**Your goal**
Set down each record exactly. Omit the pictures.

-----

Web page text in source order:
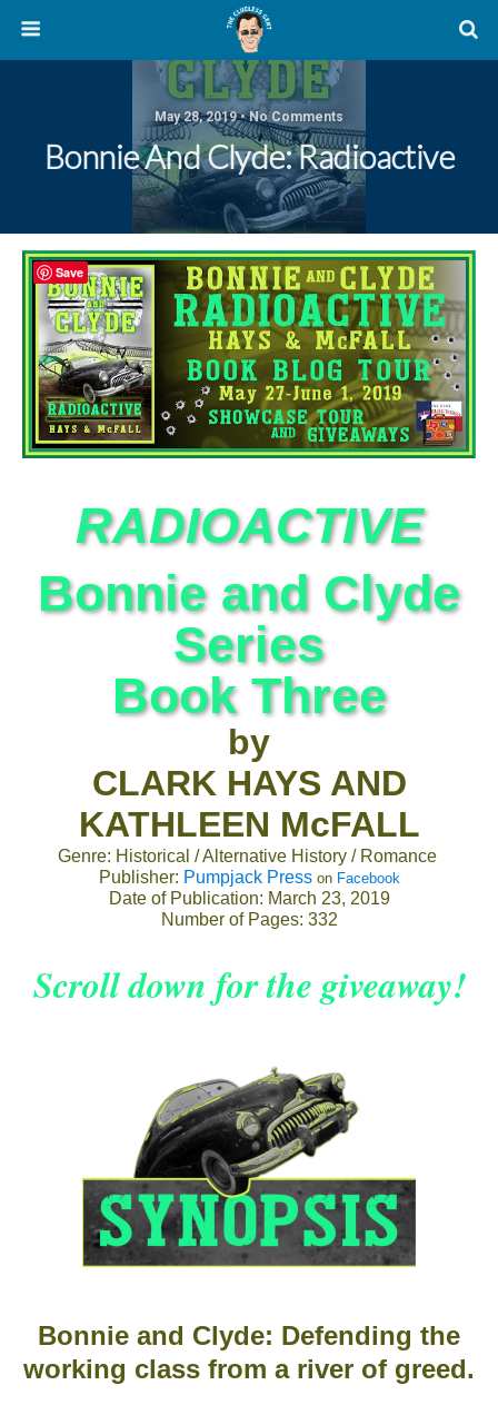
May 28, 2019 • No Comments
Bonnie And Clyde: Radioactive
RADIOACTIVE
Bonnie and Clyde
Series
Book Three
by
CLARK HAYS AND
KATHLEEN McFALL
Genre: Historical / Alternative History / Romance
Publisher: Pumpjack Press on Facebook
Date of Publication: March 23, 2019
Number of Pages: 332
Scroll down for the giveaway!
Bonnie and Clyde: Defending the
working class from a river of greed.
Save
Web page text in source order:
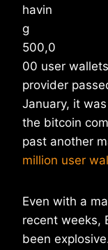
havin
g
500,0
00 user
provider
January, it
the bitcoin
past another
million user
Even with a
recent weeks,
been
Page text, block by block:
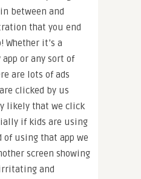
between and
that you end
it’s a
or any sort of
are lots of ads
clicked by us
likely that we click
if kids are using
of using that app we
screen showing
and
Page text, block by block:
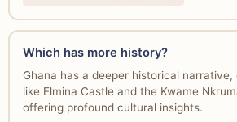
Which has more history?
Ghana has a deeper historical
like Elmina Castle and the Kwame
offering profound cultural insights.
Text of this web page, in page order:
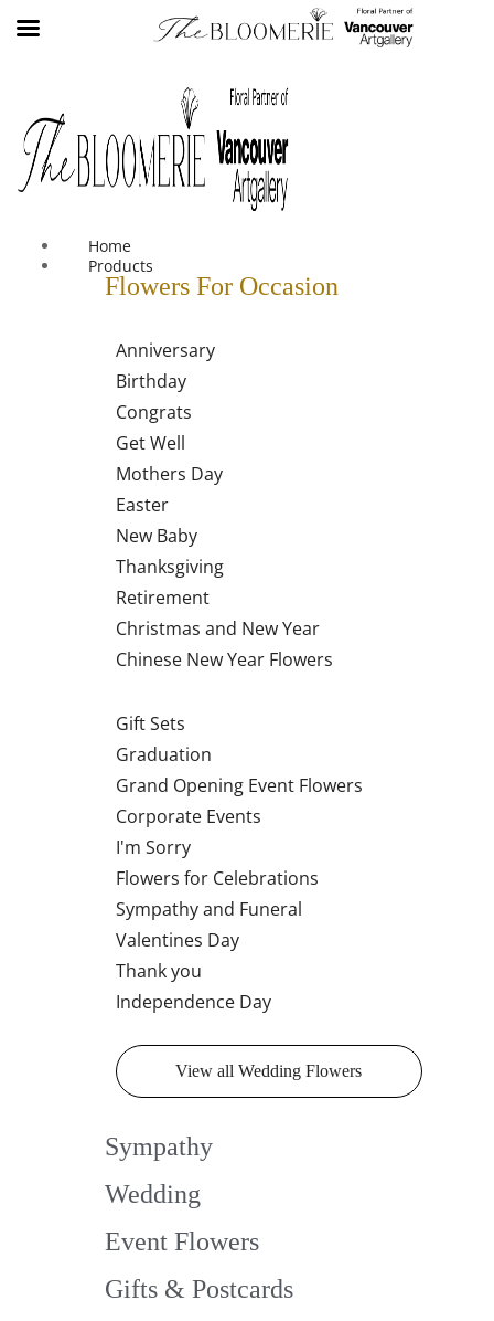
We offer free shipping on all orders over $30 in the Greater
Vancouver Area
Home
Products
Flowers For Occasion
Sympathy
Wedding
Event Flowers
Gifts & Postcards
Anniversary
Birthday
Congrats
Get Well
Mothers Day
Easter
New Baby
Thanksgiving
Retirement
Christmas and New Year
Chinese New Year Flowers
Gift Sets
Graduation
Grand Opening Event Flowers
Corporate Events
I'm Sorry
Flowers for Celebrations
Sympathy and Funeral
Valentines Day
Thank you
Independence Day
View all Wedding Flowers
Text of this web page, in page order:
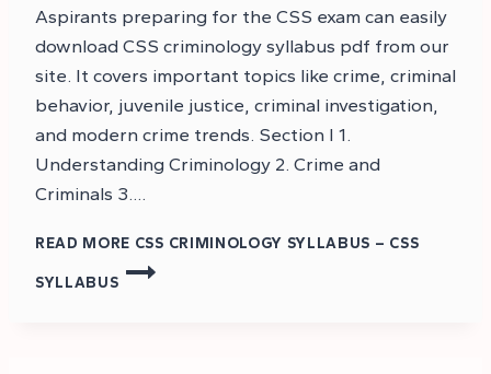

-----

**Answer section**
Web page text in source order:
May 28, 2019 • No Comments
Bonnie And Clyde: Radioactive
RADIOACTIVE
Bonnie and Clyde
Series
Book Three
by
CLARK HAYS AND
KATHLEEN McFALL
Genre: Historical / Alternative History / Romance
Publisher: Pumpjack Press on Facebook
Date of Publication: March 23, 2019
Number of Pages: 332
Scroll down for the giveaway!
Bonnie and Clyde: Defending the
working class from a river of greed.
Save
Web page text in source order:
havin
g
500,0
00 user
provider
January, it
the bitcoin
past another
million user
Even with a
recent weeks,
been
Page text, block by block:
between and
that you end
it’s a
or any sort of
are lots of ads
clicked by us
likely that we click
if kids are using
of using that app we
screen showing
and
Page text, block by block:
Which has more history?
Ghana has a deeper historical
like Elmina Castle and the Kwame
offering profound cultural insights.
Text of this web page, in page order:
We offer free shipping on all orders over $30 in the Greater
Vancouver Area
Home
Products
Flowers For Occasion
Sympathy
Wedding
Event Flowers
Gifts & Postcards
Anniversary
Birthday
Congrats
Get Well
Mothers Day
Easter
New Baby
Thanksgiving
Retirement
Christmas and New Year
Chinese New Year Flowers
Gift Sets
Graduation
Grand Opening Event Flowers
Corporate Events
I'm Sorry
Flowers for Celebrations
Sympathy and Funeral
Valentines Day
Thank you
Independence Day
View all Wedding Flowers
Text of this web page, in page order:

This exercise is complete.